:: Work instruction ::
State, as a number alone, how many lines of the data contain the string "brown".

:: Records provided ::
□ □ □ □

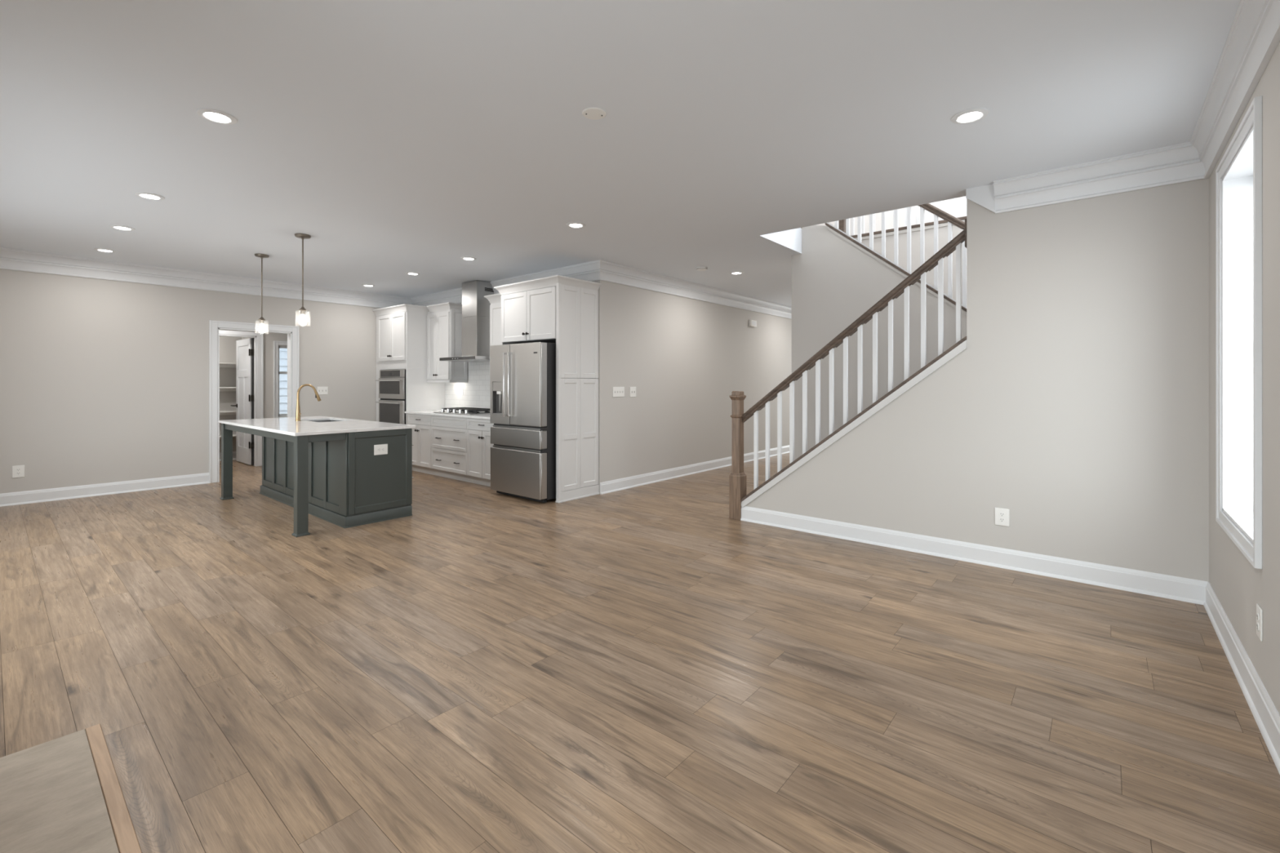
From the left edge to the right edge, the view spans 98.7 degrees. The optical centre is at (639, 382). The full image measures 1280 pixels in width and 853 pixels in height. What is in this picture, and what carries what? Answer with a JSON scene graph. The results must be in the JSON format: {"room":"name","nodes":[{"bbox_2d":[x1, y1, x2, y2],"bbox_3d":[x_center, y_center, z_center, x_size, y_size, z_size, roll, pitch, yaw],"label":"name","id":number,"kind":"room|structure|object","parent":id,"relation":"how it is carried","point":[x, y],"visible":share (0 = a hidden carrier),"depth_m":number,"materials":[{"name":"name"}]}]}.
{"room":"living room","nodes":[
{"label":"living room","id":0,"kind":"room"},
{"bbox_2d":[0,268,381,493],"bbox_3d":[-5.617,-0.054,7.486,0.120,2.769,5.440,0,0,40],"label":"wall","id":1,"kind":"structure","parent":0,"point":[102,380],"depth_m":6.67,"materials":[{"name":"grey paint"}]},
{"bbox_2d":[12,465,24,478],"bbox_3d":[-6.787,0.970,5.998,0.009,0.130,0.090,0,0,40],"label":"outlet","id":2,"kind":"object","parent":1,"relation":"attached to","point":[18,471],"visible":1,"depth_m":6.00,"materials":[{"name":"white plastic"}]},
{"bbox_2d":[0,472,209,506],"bbox_3d":[-5.803,1.261,7.152,0.026,0.138,4.690,0,0,40],"label":"baseboard","id":3,"kind":"structure","parent":1,"relation":"attached to","point":[109,488],"depth_m":6.47,"materials":[{"name":"white wood"}]},
{"bbox_2d":[208,320,298,483],"bbox_3d":[-5.407,0.252,7.718,0.149,2.157,1.059,0,0,40],"label":"door frame","id":4,"kind":"structure","parent":1,"relation":"in","point":[292,332],"depth_m":7.36,"materials":[{"name":"white wood"}]},
{"bbox_2d":[317,386,328,394],"bbox_3d":[-4.812,0.120,8.332,0.018,0.120,0.150,0,0,40],"label":"light switch","id":5,"kind":"object","parent":1,"relation":"attached to","point":[321,390],"visible":0.94,"depth_m":8.34,"materials":[{"name":"white plastic"}]},
{"bbox_2d":[0,247,791,319],"bbox_3d":[-1.344,-1.331,8.209,13.143,0.215,3.933,0,0,-18],"label":"crown molding","id":6,"kind":"structure","parent":1,"relation":"attached to","point":[10,259],"depth_m":7.26,"materials":[{"name":"white wood"}]},
{"bbox_2d":[219,336,251,452],"bbox_3d":[-7.115,0.080,8.671,1.220,2.500,1.880,0,0,40],"label":"wall","id":7,"kind":"structure","parent":0,"point":[227,344],"depth_m":9.46,"materials":[{"name":"grey paint"}]},
{"bbox_2d":[219,362,235,368],"bbox_3d":[-7.378,-0.295,8.880,0.310,0.075,1.660,0,0,40],"label":"shelf","id":8,"kind":"object","parent":7,"relation":"attached to","point":[221,364],"visible":0.02,"depth_m":9.42,"materials":[{"name":"white wood"}]},
{"bbox_2d":[219,386,235,391],"bbox_3d":[-7.378,0.112,8.880,0.310,0.075,1.660,0,0,40],"label":"shelf","id":9,"kind":"object","parent":7,"relation":"attached to","point":[221,388],"visible":0.02,"depth_m":9.38,"materials":[{"name":"white wood"}]},
{"bbox_2d":[219,410,235,415],"bbox_3d":[-7.378,0.516,8.880,0.310,0.075,1.660,0,0,40],"label":"shelf","id":10,"kind":"object","parent":7,"relation":"attached to","point":[221,412],"visible":0.02,"depth_m":9.38,"materials":[{"name":"white wood"}]},
{"bbox_2d":[219,451,235,461],"bbox_3d":[-7.487,1.261,8.971,0.026,0.138,1.660,0,0,40],"label":"baseboard","id":11,"kind":"structure","parent":7,"relation":"attached to","point":[233,452],"depth_m":9.50,"materials":[{"name":"white wood"}]},
{"bbox_2d":[219,434,235,439],"bbox_3d":[-7.378,0.927,8.880,0.310,0.075,1.660,0,0,40],"label":"shelf","id":12,"kind":"object","parent":7,"relation":"attached to","point":[233,435],"visible":0.02,"depth_m":9.36,"materials":[{"name":"white wood"}]},
{"bbox_2d":[219,329,263,466],"bbox_3d":[-6.707,0.253,8.729,0.960,2.155,0.975,0,0,40],"label":"door","id":13,"kind":"structure","parent":7,"relation":"in","point":[249,352],"depth_m":8.79,"materials":[{"name":"white wood"}]},
{"bbox_2d":[219,332,287,418],"bbox_3d":[-6.146,0.080,8.782,0.120,2.500,3.500,0,0,40],"label":"wall","id":14,"kind":"structure","parent":0,"point":[268,338],"depth_m":8.87,"materials":[{"name":"grey paint"}]},
{"bbox_2d":[273,340,287,417],"bbox_3d":[-5.705,-0.028,9.261,0.115,1.305,0.840,0,0,40],"label":"window","id":15,"kind":"structure","parent":14,"relation":"in","point":[277,344],"depth_m":8.94,"materials":[{"name":"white glass"}]},
{"bbox_2d":[427,311,468,382],"bbox_3d":[-2.193,-0.054,8.078,4.350,2.769,0.120,0,0,40],"label":"wall","id":16,"kind":"structure","parent":0,"point":[428,311],"depth_m":8.35,"materials":[{"name":"grey paint"}]},
{"bbox_2d":[426,302,467,382],"bbox_3d":[-2.956,-0.590,8.401,0.703,1.177,0.350,0,0,40],"label":"upper cabinet","id":17,"kind":"object","parent":16,"relation":"attached to","point":[444,320],"visible":0.94,"depth_m":8.24,"materials":[{"name":"white wood"}]},
{"bbox_2d":[439,280,493,361],"bbox_3d":[-2.394,-0.874,7.832,0.904,1.118,0.494,0,0,40],"label":"range hood","id":18,"kind":"object","parent":16,"relation":"attached to","point":[475,307],"visible":0.92,"depth_m":7.76,"materials":[{"name":"silver metal"}]},
{"bbox_2d":[444,360,489,411],"bbox_3d":[-2.212,-0.395,8.009,2.330,1.650,0.009,0,0,40],"label":"backsplash","id":19,"kind":"structure","parent":16,"relation":"attached to","point":[477,391],"depth_m":8.25,"materials":[{"name":"tile"}]},
{"bbox_2d":[460,386,463,395],"bbox_3d":[-2.734,0.130,8.437,0.075,0.120,0.009,0,0,40],"label":"outlet","id":20,"kind":"object","parent":19,"relation":"attached to","point":[461,388],"visible":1,"depth_m":8.43,"materials":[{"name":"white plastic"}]},
{"bbox_2d":[484,293,502,345],"bbox_3d":[-1.726,-0.590,7.363,0.735,1.177,0.350,0,0,40],"label":"upper cabinet","id":21,"kind":"object","parent":16,"relation":"attached to","point":[495,300],"visible":0.12,"depth_m":7.37,"materials":[{"name":"white wood"}]},
{"bbox_2d":[0,0,1240,306],"bbox_3d":[-0.525,-1.445,7.874,12.323,0.550,12.840,0,0,40],"label":"ceiling","id":22,"kind":"structure","parent":0,"point":[401,137],"depth_m":2.98,"materials":[{"name":"white paint"}]},
{"bbox_2d":[93,248,115,252],"bbox_3d":[-5.803,-1.434,5.962,0.176,0.010,0.176,0,0,40],"label":"recessed light","id":23,"kind":"object","parent":22,"relation":"in","point":[96,249],"visible":1,"depth_m":5.93,"materials":[{"name":"white"}]},
{"bbox_2d":[109,224,135,231],"bbox_3d":[-4.800,-1.434,5.095,0.176,0.010,0.176,0,0,40],"label":"recessed light","id":24,"kind":"object","parent":22,"relation":"in","point":[117,227],"visible":1,"depth_m":5.08,"materials":[{"name":"white"}]},
{"bbox_2d":[134,191,164,199],"bbox_3d":[-3.772,-1.434,4.228,0.176,0.010,0.176,0,0,40],"label":"recessed light","id":25,"kind":"object","parent":22,"relation":"in","point":[143,194],"visible":1,"depth_m":4.21,"materials":[{"name":"white"}]},
{"bbox_2d":[195,107,237,124],"bbox_3d":[-2.283,-1.434,2.966,0.176,0.010,0.176,0,0,40],"label":"recessed light","id":26,"kind":"object","parent":22,"relation":"in","point":[216,116],"visible":1,"depth_m":2.95,"materials":[{"name":"white"}]},
{"bbox_2d":[254,253,269,334],"bbox_3d":[-4.255,-0.994,6.183,0.136,0.890,0.136,0,0,40],"label":"pendant light","id":27,"kind":"object","parent":22,"relation":"hanging from","point":[261,329],"visible":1,"depth_m":6.18,"materials":[{"name":"white glass"}]},
{"bbox_2d":[294,233,311,324],"bbox_3d":[-3.287,-0.994,5.355,0.136,0.890,0.136,0,0,40],"label":"pendant light","id":28,"kind":"object","parent":22,"relation":"hanging from","point":[302,321],"visible":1,"depth_m":5.35,"materials":[{"name":"brown metal"}]},
{"bbox_2d":[361,284,374,286],"bbox_3d":[-4.013,-1.434,8.114,0.176,0.010,0.176,0,0,40],"label":"recessed light","id":29,"kind":"object","parent":22,"relation":"in","point":[365,285],"visible":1,"depth_m":8.07,"materials":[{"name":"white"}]},
{"bbox_2d":[405,271,420,275],"bbox_3d":[-2.990,-1.434,7.232,0.176,0.010,0.176,0,0,40],"label":"recessed light","id":30,"kind":"object","parent":22,"relation":"in","point":[407,273],"visible":1,"depth_m":7.22,"materials":[{"name":"white"}]},
{"bbox_2d":[460,256,476,260],"bbox_3d":[-1.984,-1.434,6.358,0.176,0.010,0.176,0,0,40],"label":"recessed light","id":31,"kind":"object","parent":22,"relation":"in","point":[466,258],"visible":1,"depth_m":6.33,"materials":[{"name":"white"}]},
{"bbox_2d":[566,222,585,227],"bbox_3d":[-0.584,-1.434,5.006,0.176,0.010,0.176,0,0,40],"label":"recessed light","id":32,"kind":"object","parent":22,"relation":"in","point":[572,224],"visible":1,"depth_m":4.98,"materials":[{"name":"white plastic"}]},
{"bbox_2d":[582,107,606,119],"bbox_3d":[-0.245,-1.434,2.934,0.128,0.010,0.128,0,0,40],"label":"cover plate","id":33,"kind":"object","parent":22,"relation":"attached to","point":[593,113],"visible":1,"depth_m":2.92,"materials":[{"name":"white plastic"}]},
{"bbox_2d":[696,266,706,271],"bbox_3d":[0.775,-1.421,6.869,0.133,0.036,0.133,0,0,40],"label":"smoke detector","id":34,"kind":"object","parent":22,"relation":"attached to","point":[700,268],"visible":1,"depth_m":6.83,"materials":[{"name":"white plastic"}]},
{"bbox_2d":[729,271,742,274],"bbox_3d":[1.263,-1.434,7.190,0.176,0.010,0.176,0,0,40],"label":"recessed light","id":35,"kind":"object","parent":22,"relation":"in","point":[731,273],"visible":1,"depth_m":7.17,"materials":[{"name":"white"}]},
{"bbox_2d":[951,107,989,124],"bbox_3d":[1.778,-1.434,2.962,0.176,0.010,0.176,0,0,40],"label":"recessed light","id":36,"kind":"object","parent":22,"relation":"in","point":[971,115],"visible":1,"depth_m":2.95,"materials":[{"name":"white"}]},
{"bbox_2d":[0,453,1279,852],"bbox_3d":[-0.617,1.333,8.510,12.883,0.006,13.565,0,0,40],"label":"floor","id":37,"kind":"structure","parent":0,"point":[650,668],"depth_m":2.40,"materials":[{"name":"brown wood"}]},
{"bbox_2d":[0,728,119,852],"bbox_3d":[-1.609,1.338,1.375,1.733,0.024,0.448,0,0,40],"label":"hearth slab","id":38,"kind":"object","parent":37,"relation":"on","point":[52,799],"visible":1,"depth_m":1.73,"materials":[{"name":"stone"}]},
{"bbox_2d":[85,724,142,852],"bbox_3d":[-1.451,1.337,1.563,1.733,0.025,0.040,0,0,40],"label":"trim","id":39,"kind":"structure","parent":37,"relation":"on","point":[126,837],"depth_m":1.77,"materials":[{"name":"brown wood"}]},
{"bbox_2d":[219,420,413,537],"bbox_3d":[-3.541,0.894,5.913,2.460,0.872,1.068,0,0,40],"label":"kitchen island","id":40,"kind":"object","parent":37,"relation":"on","point":[338,479],"visible":0.74,"depth_m":5.32,"materials":[{"name":"wood"}]},
{"bbox_2d":[217,416,415,435],"bbox_3d":[-3.542,0.444,5.910,2.435,0.028,1.083,0,0,40],"label":"island countertop","id":41,"kind":"structure","parent":40,"relation":"on","point":[286,425],"depth_m":5.53,"materials":[{"name":"white stone"}]},
{"bbox_2d":[295,383,320,421],"bbox_3d":[-3.757,0.222,6.245,0.118,0.416,0.265,0,0,40],"label":"faucet","id":42,"kind":"object","parent":41,"relation":"on","point":[298,413],"visible":1,"depth_m":6.18,"materials":[{"name":"gold metal"}]},
{"bbox_2d":[313,420,337,422],"bbox_3d":[-3.646,0.571,6.356,0.742,0.223,0.395,0,0,40],"label":"sink","id":43,"kind":"object","parent":41,"relation":"in","point":[315,420],"visible":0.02,"depth_m":6.68,"materials":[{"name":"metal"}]},
{"bbox_2d":[373,444,387,455],"bbox_3d":[-2.487,0.642,5.274,0.009,0.098,0.130,0,0,40],"label":"outlet","id":44,"kind":"object","parent":40,"relation":"attached to","point":[382,449],"visible":1,"depth_m":5.27,"materials":[{"name":"white plastic"}]},
{"bbox_2d":[372,303,444,424],"bbox_3d":[-3.699,0.076,8.812,1.078,2.508,0.692,0,0,40],"label":"tall cabinet","id":45,"kind":"object","parent":37,"relation":"on","point":[401,329],"visible":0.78,"depth_m":8.46,"materials":[{"name":"white wood"}]},
{"bbox_2d":[374,369,405,424],"bbox_3d":[-3.798,0.370,8.642,0.810,1.140,0.367,0,0,40],"label":"wall oven","id":46,"kind":"object","parent":45,"relation":"in","point":[392,383],"visible":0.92,"depth_m":8.51,"materials":[{"name":"silver metal"}]},
{"bbox_2d":[407,413,435,475],"bbox_3d":[-3.058,0.895,8.280,0.701,0.869,0.665,0,0,40],"label":"base cabinet","id":47,"kind":"object","parent":37,"relation":"on","point":[421,433],"visible":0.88,"depth_m":8.02,"materials":[{"name":"white wood"}]},
{"bbox_2d":[431,415,471,482],"bbox_3d":[-2.440,0.895,7.759,0.911,0.869,0.665,0,0,40],"label":"base cabinet","id":48,"kind":"object","parent":37,"relation":"on","point":[448,433],"visible":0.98,"depth_m":7.53,"materials":[{"name":"white wood"}]},
{"bbox_2d":[404,409,489,419],"bbox_3d":[-2.429,0.445,7.758,2.338,0.030,0.666,0,0,40],"label":"countertop","id":49,"kind":"structure","parent":48,"relation":"on","point":[486,416],"depth_m":7.52,"materials":[{"name":"white stone"}]},
{"bbox_2d":[433,407,489,415],"bbox_3d":[-2.438,0.398,7.761,0.904,0.064,0.524,0,0,40],"label":"gas cooktop","id":50,"kind":"object","parent":49,"relation":"in","point":[458,411],"visible":0.94,"depth_m":7.59,"materials":[{"name":"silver metal"}]},
{"bbox_2d":[466,417,493,486],"bbox_3d":[-1.815,0.895,7.232,0.720,0.869,0.665,0,0,40],"label":"base cabinet","id":51,"kind":"object","parent":37,"relation":"on","point":[479,445],"visible":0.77,"depth_m":7.08,"materials":[{"name":"white wood"}]},
{"bbox_2d":[489,342,555,502],"bbox_3d":[-1.198,0.444,6.543,0.924,1.772,0.862,0,0,40],"label":"refrigerator","id":52,"kind":"object","parent":37,"relation":"on","point":[522,376],"visible":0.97,"depth_m":6.14,"materials":[{"name":"silver metal"}]},
{"bbox_2d":[555,283,599,502],"bbox_3d":[-0.711,0.115,6.324,0.058,2.430,0.642,0,0,40],"label":"end panel","id":53,"kind":"object","parent":37,"relation":"on","point":[576,308],"visible":1,"depth_m":6.29,"materials":[{"name":"white wood"}]},
{"bbox_2d":[493,275,601,344],"bbox_3d":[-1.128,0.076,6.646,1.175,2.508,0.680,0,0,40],"label":"upper cabinet","id":54,"kind":"object","parent":53,"relation":"attached to","point":[528,308],"visible":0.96,"depth_m":6.40,"materials":[{"name":"white wood"}]},
{"bbox_3d":[2.911,-0.205,5.152,3.155,3.070,1.962,0,0,40],"label":"staircase","id":55,"kind":"structure","parent":37,"relation":"on","visible":0},
{"bbox_2d":[728,218,966,519],"bbox_3d":[1.699,0.050,4.795,2.025,2.559,0.162,0,0,40],"label":"stair railing","id":56,"kind":"object","parent":55,"relation":"on","point":[738,499],"visible":0.98,"depth_m":4.73,"materials":[{"name":"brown wood"}]},
{"bbox_2d":[825,203,966,315],"bbox_3d":[2.653,-1.478,5.480,1.649,2.164,0.150,0,0,40],"label":"stair railing","id":57,"kind":"object","parent":55,"relation":"on","point":[951,220],"visible":0.48,"depth_m":5.38,"materials":[{"name":"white wood"}]},
{"bbox_2d":[593,280,791,493],"bbox_3d":[1.830,-0.054,9.381,0.120,2.769,7.300,0,0,40],"label":"wall","id":58,"kind":"structure","parent":0,"point":[684,358],"depth_m":7.77,"materials":[{"name":"grey paint"}]},
{"bbox_2d":[613,386,624,396],"bbox_3d":[-0.268,0.113,6.787,0.018,0.113,0.194,0,0,40],"label":"light switch","id":59,"kind":"object","parent":58,"relation":"attached to","point":[617,391],"visible":1,"depth_m":6.78,"materials":[{"name":"white plastic"}]},
{"bbox_2d":[630,386,635,396],"bbox_3d":[-0.084,0.118,7.005,0.018,0.130,0.115,0,0,40],"label":"light switch","id":60,"kind":"object","parent":58,"relation":"attached to","point":[633,389],"visible":1,"depth_m":7.00,"materials":[{"name":"white plastic"}]},
{"bbox_2d":[600,444,789,494],"bbox_3d":[1.885,1.261,9.334,0.026,0.138,7.300,0,0,40],"label":"baseboard","id":61,"kind":"structure","parent":58,"relation":"attached to","point":[612,486],"depth_m":7.64,"materials":[{"name":"white wood"}]},
{"bbox_2d":[749,320,756,327],"bbox_3d":[1.926,-1.010,9.365,0.048,0.110,0.200,0,0,40],"label":"door chime","id":62,"kind":"object","parent":58,"relation":"attached to","point":[752,322],"visible":1,"depth_m":9.32,"materials":[{"name":"white plastic"}]},
{"bbox_2d":[791,225,966,460],"bbox_3d":[2.516,-0.220,5.596,2.010,3.100,0.120,0,0,40],"label":"wall","id":63,"kind":"structure","parent":0,"point":[834,282],"depth_m":5.82,"materials":[{"name":"grey paint"}]},
{"bbox_2d":[815,196,964,235],"bbox_3d":[3.658,-2.955,7.839,5.483,2.430,0.100,0,0,40],"label":"wall","id":64,"kind":"structure","parent":0,"point":[960,202],"depth_m":7.74,"materials":[{"name":"white paint"}]},
{"bbox_2d":[861,225,962,304],"bbox_3d":[3.626,-0.215,5.916,3.053,3.090,0.120,0,0,40],"label":"wall","id":65,"kind":"structure","parent":0,"point":[942,231],"depth_m":6.22,"materials":[{"name":"grey paint"}]},
{"bbox_2d":[745,177,1208,582],"bbox_3d":[2.230,-0.054,4.359,3.178,2.769,0.120,0,0,40],"label":"wall","id":66,"kind":"structure","parent":0,"point":[1075,404],"depth_m":3.73,"materials":[{"name":"grey paint"}]},
{"bbox_2d":[740,506,1208,604],"bbox_3d":[2.184,1.261,4.303,3.177,0.138,0.026,0,0,40],"label":"baseboard","id":67,"kind":"structure","parent":66,"relation":"attached to","point":[1171,587],"depth_m":3.95,"materials":[{"name":"white wood"}]},
{"bbox_2d":[995,507,1009,526],"bbox_3d":[2.607,0.968,3.956,0.088,0.124,0.009,0,0,40],"label":"outlet","id":68,"kind":"object","parent":66,"relation":"attached to","point":[1002,515],"visible":1,"depth_m":3.95,"materials":[{"name":"white plastic"}]},
{"bbox_2d":[999,511,1004,516],"bbox_3d":[2.606,0.949,3.954,0.033,0.033,0.002,0,0,40],"label":"socket","id":69,"kind":"object","parent":68,"relation":"attached to","point":[1001,513],"depth_m":3.95,"materials":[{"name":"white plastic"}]},
{"bbox_2d":[999,517,1004,522],"bbox_3d":[2.606,0.988,3.954,0.033,0.033,0.002,0,0,40],"label":"socket","id":70,"kind":"object","parent":68,"relation":"attached to","point":[1001,519],"depth_m":3.95,"materials":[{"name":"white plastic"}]},
{"bbox_2d":[1208,41,1279,715],"bbox_3d":[2.477,-0.054,2.032,0.200,2.769,7.540,0,0,40],"label":"wall","id":71,"kind":"structure","parent":0,"point":[1238,586],"depth_m":2.14,"materials":[{"name":"grey paint"}]},
{"bbox_2d":[965,0,1279,213],"bbox_3d":[1.205,-1.331,1.659,1.263,0.215,5.330,0,0,40],"label":"crown molding","id":72,"kind":"structure","parent":71,"relation":"attached to","point":[1253,37],"depth_m":3.31,"materials":[{"name":"white wood"}]},
{"bbox_2d":[1215,95,1262,568],"bbox_3d":[2.851,-0.200,2.508,0.202,1.884,0.984,0,0,40],"label":"window","id":73,"kind":"structure","parent":71,"relation":"in","point":[1238,174],"depth_m":2.83,"materials":[{"name":"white glass"}]},
{"bbox_2d":[1203,582,1279,774],"bbox_3d":[1.678,1.261,1.260,0.026,0.138,5.330,0,0,40],"label":"baseboard","id":74,"kind":"structure","parent":71,"relation":"attached to","point":[1266,716],"depth_m":2.33,"materials":[{"name":"white wood"}]},
{"bbox_2d":[1256,603,1262,641],"bbox_3d":[2.492,0.964,2.212,0.009,0.126,0.084,0,0,40],"label":"outlet","id":75,"kind":"object","parent":71,"relation":"attached to","point":[1259,611],"visible":1,"depth_m":2.20,"materials":[{"name":"white plastic"}]},
{"label":"outside","id":76,"kind":"structure","parent":0,"visible":0},
{"bbox_2d":[279,348,287,413],"bbox_3d":[-6.098,-0.670,12.334,0.172,5.400,5.010,0,0,40],"label":"siding","id":77,"kind":"object","parent":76,"point":[282,352],"depth_m":10.99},
{"bbox_3d":[2.742,-1.731,6.753,5.483,0.019,4.140,0,0,40],"label":"floor","id":78,"kind":"structure","parent":0,"visible":0},
{"bbox_2d":[838,195,966,239],"bbox_3d":[3.623,-2.283,5.914,3.048,1.115,0.154,0,0,40],"label":"railing","id":79,"kind":"object","parent":78,"relation":"on","point":[941,223],"visible":0.08,"depth_m":6.33,"materials":[{"name":"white wood"}]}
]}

□ □ □ □

:: The completed task ::
4